* [What the exercise asks]
Starting at the first line of the data, please print exactly those lines through the one that holds "Apply MNIST to an actual image (87, 43)", omitting every picture.
** Opening Dataset excerpts block **
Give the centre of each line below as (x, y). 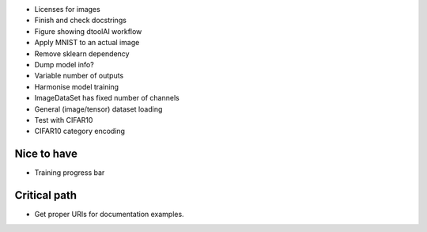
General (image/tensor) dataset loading (98, 109)
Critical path (46, 195)
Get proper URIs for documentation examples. (110, 215)
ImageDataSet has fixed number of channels (107, 98)
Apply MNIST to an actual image (87, 43)
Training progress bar (70, 173)
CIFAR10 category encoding (80, 131)
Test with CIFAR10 (64, 120)
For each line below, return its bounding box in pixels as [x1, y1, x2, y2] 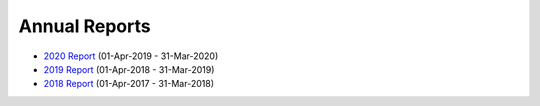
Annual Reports [18, 15, 151, 37]
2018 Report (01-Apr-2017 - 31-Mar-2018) [43, 78, 215, 90]
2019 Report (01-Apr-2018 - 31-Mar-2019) [43, 63, 215, 75]
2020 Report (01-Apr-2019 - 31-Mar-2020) [43, 50, 219, 62]
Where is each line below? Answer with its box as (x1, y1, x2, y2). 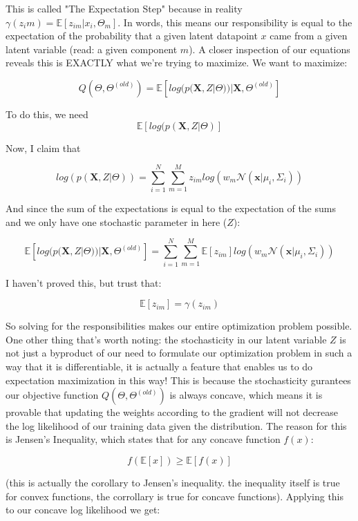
** Closing Dataset excerpts block **
* [Task output]
Give the centre of each line below as (x, y). 
General (image/tensor) dataset loading (98, 109)
Critical path (46, 195)
Get proper URIs for documentation examples. (110, 215)
ImageDataSet has fixed number of channels (107, 98)
Apply MNIST to an actual image (87, 43)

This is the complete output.